<<<<

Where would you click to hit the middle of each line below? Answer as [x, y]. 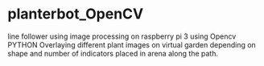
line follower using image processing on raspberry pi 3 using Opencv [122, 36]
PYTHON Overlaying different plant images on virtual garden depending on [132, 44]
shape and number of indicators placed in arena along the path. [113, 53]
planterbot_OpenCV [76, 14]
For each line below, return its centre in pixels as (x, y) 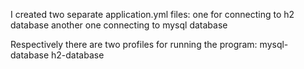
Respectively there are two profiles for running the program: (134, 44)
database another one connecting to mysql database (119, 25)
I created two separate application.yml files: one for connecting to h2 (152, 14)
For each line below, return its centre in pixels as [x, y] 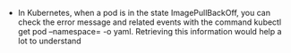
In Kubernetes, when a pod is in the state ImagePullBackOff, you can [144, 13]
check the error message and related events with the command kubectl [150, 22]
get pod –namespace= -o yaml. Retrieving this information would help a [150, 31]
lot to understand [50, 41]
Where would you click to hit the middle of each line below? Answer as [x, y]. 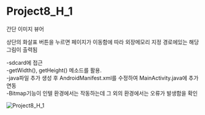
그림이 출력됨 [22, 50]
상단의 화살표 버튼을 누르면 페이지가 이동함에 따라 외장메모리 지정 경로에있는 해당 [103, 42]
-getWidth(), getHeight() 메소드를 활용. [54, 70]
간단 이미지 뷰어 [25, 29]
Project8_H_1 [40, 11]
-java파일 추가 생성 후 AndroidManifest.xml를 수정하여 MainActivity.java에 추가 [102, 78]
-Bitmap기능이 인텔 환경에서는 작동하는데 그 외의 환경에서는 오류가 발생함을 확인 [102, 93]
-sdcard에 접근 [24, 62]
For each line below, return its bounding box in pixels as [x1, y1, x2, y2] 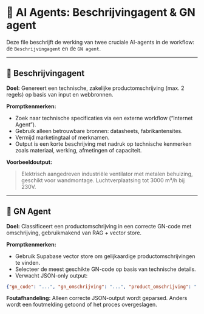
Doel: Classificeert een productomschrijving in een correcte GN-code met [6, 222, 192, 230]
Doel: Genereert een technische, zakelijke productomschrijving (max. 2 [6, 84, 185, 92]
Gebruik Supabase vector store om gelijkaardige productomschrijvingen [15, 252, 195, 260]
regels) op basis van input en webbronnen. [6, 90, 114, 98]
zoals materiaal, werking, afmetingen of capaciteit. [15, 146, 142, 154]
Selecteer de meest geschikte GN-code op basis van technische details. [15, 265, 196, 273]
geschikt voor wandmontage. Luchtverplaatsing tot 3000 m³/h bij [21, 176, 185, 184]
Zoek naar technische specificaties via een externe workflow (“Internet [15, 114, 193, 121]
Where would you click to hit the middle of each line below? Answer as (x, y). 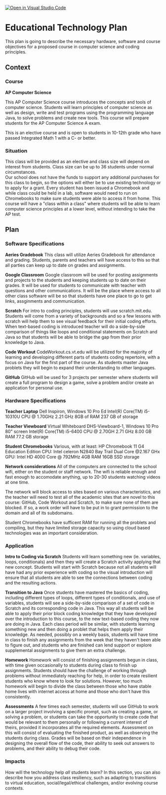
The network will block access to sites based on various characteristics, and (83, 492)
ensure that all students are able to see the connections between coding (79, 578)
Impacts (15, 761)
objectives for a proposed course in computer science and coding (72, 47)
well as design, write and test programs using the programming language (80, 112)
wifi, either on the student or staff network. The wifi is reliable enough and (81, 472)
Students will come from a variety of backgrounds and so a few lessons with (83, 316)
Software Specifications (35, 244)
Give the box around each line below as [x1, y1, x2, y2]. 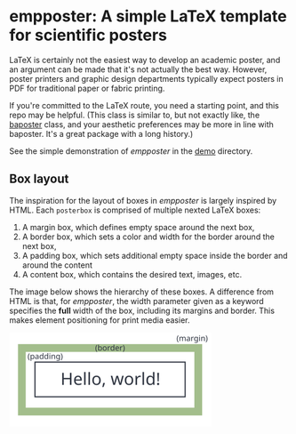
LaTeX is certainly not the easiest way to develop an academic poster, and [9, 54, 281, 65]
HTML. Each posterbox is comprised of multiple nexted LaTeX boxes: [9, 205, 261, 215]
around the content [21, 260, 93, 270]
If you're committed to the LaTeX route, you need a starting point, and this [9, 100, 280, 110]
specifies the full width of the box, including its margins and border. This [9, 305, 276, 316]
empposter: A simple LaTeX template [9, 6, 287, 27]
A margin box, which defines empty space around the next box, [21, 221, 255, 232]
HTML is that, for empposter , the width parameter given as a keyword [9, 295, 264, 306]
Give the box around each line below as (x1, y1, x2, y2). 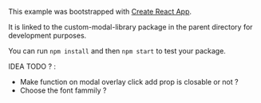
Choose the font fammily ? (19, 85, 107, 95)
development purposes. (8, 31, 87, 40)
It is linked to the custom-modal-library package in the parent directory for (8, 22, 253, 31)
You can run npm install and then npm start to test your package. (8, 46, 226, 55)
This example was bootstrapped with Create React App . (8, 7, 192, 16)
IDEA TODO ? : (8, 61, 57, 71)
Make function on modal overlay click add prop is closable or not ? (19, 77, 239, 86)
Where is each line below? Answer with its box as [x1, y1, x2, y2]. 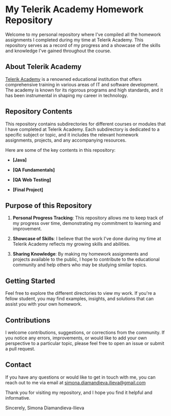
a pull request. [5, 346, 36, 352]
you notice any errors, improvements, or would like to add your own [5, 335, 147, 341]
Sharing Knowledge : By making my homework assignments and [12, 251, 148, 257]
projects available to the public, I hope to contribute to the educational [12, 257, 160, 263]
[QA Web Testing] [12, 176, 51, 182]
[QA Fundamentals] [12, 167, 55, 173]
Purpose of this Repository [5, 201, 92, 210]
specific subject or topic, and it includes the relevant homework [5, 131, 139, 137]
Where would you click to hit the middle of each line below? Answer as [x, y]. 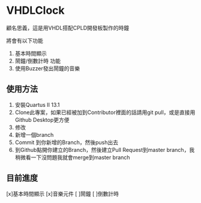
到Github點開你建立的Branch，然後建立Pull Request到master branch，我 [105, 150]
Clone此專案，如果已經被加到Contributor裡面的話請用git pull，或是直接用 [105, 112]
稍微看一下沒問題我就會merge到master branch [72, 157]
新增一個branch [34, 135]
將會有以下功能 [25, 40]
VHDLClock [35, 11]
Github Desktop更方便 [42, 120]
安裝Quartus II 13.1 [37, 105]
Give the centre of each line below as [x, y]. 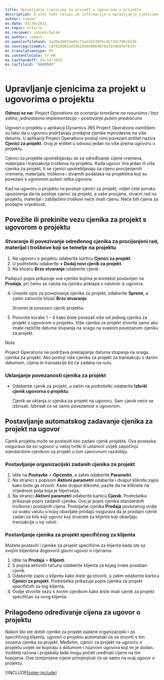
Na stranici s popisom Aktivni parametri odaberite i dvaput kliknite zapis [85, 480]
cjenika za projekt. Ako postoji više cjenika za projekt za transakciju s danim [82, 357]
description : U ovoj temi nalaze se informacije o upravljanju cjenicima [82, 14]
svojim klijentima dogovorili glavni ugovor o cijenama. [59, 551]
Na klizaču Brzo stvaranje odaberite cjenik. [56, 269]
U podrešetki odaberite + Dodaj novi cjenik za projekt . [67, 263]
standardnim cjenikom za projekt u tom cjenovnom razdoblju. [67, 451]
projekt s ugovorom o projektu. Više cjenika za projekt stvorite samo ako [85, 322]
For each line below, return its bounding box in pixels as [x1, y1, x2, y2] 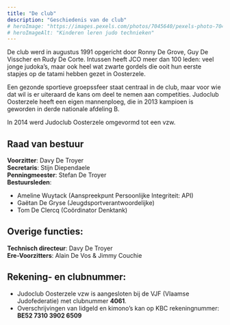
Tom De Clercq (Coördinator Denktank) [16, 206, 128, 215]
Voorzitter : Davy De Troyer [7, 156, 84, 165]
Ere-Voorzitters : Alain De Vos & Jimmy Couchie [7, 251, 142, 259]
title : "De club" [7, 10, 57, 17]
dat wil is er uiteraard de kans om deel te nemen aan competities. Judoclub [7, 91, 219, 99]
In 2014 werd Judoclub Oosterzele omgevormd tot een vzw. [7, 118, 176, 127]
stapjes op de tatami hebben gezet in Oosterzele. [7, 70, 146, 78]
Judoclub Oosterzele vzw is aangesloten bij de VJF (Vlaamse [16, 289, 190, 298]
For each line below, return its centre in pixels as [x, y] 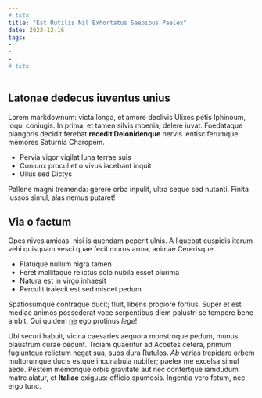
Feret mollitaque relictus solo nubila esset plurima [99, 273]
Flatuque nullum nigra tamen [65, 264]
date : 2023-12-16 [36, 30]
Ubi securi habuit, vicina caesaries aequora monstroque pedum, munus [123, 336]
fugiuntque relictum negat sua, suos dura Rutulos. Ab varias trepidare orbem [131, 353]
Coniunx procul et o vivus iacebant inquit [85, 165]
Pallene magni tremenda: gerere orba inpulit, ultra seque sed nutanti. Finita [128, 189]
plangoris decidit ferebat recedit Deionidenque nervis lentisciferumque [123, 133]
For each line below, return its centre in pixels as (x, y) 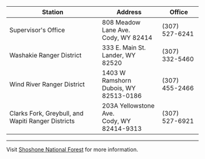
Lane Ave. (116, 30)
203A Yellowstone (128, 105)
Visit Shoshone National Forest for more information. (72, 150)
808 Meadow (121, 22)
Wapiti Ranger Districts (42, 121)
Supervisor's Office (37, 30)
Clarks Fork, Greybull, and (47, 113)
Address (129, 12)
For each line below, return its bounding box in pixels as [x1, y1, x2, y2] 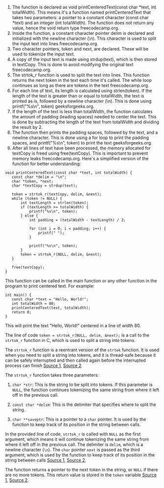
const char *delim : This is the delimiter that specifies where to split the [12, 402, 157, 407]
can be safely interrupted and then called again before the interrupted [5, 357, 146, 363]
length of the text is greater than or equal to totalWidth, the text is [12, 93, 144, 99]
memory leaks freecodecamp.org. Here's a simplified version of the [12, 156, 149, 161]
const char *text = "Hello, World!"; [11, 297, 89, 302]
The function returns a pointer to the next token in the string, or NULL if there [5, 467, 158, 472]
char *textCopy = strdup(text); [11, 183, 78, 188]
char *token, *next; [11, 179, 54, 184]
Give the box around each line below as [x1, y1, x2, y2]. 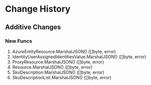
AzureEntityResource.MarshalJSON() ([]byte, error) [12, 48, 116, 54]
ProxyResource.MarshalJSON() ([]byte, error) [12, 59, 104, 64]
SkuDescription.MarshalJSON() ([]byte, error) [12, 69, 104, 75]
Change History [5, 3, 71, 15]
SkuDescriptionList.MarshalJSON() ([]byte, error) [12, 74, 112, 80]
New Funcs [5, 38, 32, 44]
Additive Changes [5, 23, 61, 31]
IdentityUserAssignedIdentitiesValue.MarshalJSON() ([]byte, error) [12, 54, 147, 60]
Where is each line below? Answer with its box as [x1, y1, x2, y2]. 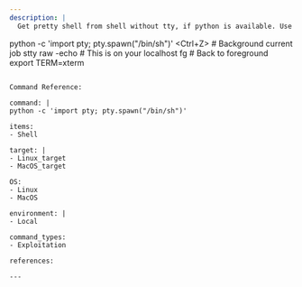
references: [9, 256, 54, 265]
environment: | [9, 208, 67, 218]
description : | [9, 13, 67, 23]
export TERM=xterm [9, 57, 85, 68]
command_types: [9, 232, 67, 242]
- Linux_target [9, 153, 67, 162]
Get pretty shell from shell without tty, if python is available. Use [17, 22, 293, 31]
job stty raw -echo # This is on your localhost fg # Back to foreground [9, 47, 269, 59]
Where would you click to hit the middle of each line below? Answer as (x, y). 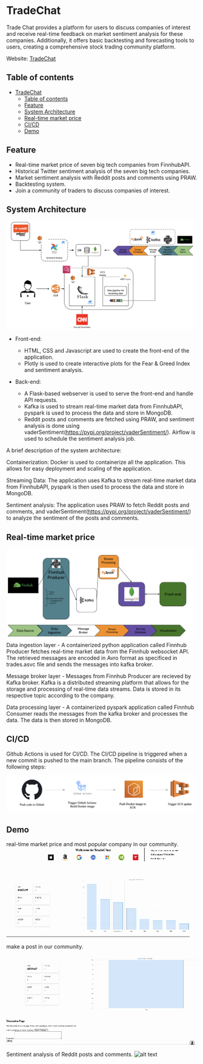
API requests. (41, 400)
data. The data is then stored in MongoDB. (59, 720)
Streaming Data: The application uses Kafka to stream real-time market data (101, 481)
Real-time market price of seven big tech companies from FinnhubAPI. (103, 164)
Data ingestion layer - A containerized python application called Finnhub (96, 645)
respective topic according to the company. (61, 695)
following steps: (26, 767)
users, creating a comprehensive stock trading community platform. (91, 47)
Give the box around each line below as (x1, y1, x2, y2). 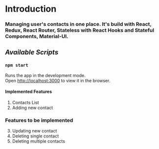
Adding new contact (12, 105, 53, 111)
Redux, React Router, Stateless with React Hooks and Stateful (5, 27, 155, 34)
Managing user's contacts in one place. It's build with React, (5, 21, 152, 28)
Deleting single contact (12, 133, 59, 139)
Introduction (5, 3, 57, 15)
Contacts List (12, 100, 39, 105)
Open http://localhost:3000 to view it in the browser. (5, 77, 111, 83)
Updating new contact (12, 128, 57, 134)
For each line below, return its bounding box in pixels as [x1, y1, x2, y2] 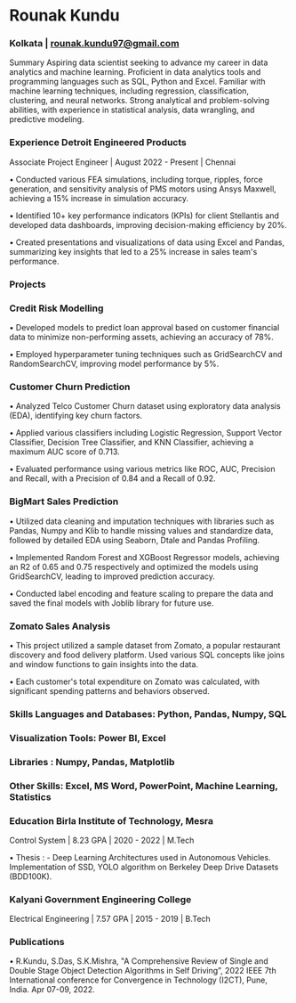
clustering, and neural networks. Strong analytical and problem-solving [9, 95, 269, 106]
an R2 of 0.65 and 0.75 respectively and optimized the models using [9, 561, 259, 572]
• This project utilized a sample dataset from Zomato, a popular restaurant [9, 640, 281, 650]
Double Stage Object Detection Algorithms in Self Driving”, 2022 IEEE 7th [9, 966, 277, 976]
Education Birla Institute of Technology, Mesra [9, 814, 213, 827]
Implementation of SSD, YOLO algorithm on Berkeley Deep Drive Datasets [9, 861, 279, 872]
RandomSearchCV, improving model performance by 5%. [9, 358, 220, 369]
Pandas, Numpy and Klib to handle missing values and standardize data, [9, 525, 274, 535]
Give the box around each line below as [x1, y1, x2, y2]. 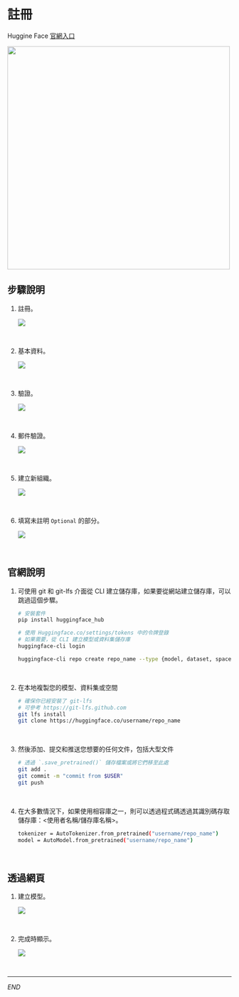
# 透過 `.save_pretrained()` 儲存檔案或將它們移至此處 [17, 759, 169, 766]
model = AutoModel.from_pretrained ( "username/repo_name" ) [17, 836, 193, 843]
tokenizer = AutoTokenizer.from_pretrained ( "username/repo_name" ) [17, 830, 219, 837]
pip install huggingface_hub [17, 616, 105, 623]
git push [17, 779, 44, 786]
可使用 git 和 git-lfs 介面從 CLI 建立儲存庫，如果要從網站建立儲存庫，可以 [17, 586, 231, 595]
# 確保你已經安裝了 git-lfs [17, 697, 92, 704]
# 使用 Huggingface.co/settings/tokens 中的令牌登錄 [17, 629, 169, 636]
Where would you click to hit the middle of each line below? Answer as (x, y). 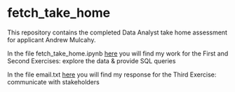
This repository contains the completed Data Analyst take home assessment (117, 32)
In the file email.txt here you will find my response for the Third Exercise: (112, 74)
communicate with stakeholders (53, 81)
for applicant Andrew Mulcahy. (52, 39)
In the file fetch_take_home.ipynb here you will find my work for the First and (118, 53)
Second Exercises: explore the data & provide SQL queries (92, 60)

>>>>

> **Task goal**
Read through the data above. Report each line that has the word "specifies".

> **The answer**
specifies the full width of the box, including its margins and border. This [9, 305, 276, 316]
const char *delim : This is the delimiter that specifies where to split the [12, 402, 157, 407]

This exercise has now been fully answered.